* [EXERCISE DESCRIPTION]:
Without including any pictures, copy every line below exactly.

* [MATERIAL FOR THIS TASK]:

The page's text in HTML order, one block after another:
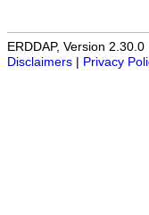
ERDDAP, Version 2.30.0
Disclaimers
Privacy
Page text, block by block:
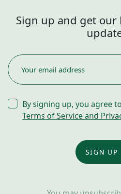
Sign up and get our
EMAIL
*
CONSENT
By signing up, you agree
Terms of Service and
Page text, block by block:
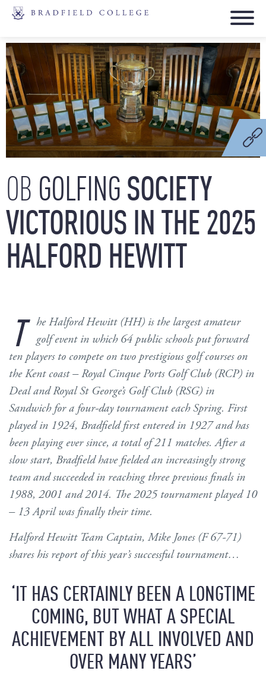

* [WRITTEN RESPONSE]:
The page's text in HTML order, one block after another:
ERDDAP, Version 2.30.0
Disclaimers
Privacy
Page text, block by block:
Sign up and get our
EMAIL
*
CONSENT
By signing up, you agree
Terms of Service and
Page text, block by block:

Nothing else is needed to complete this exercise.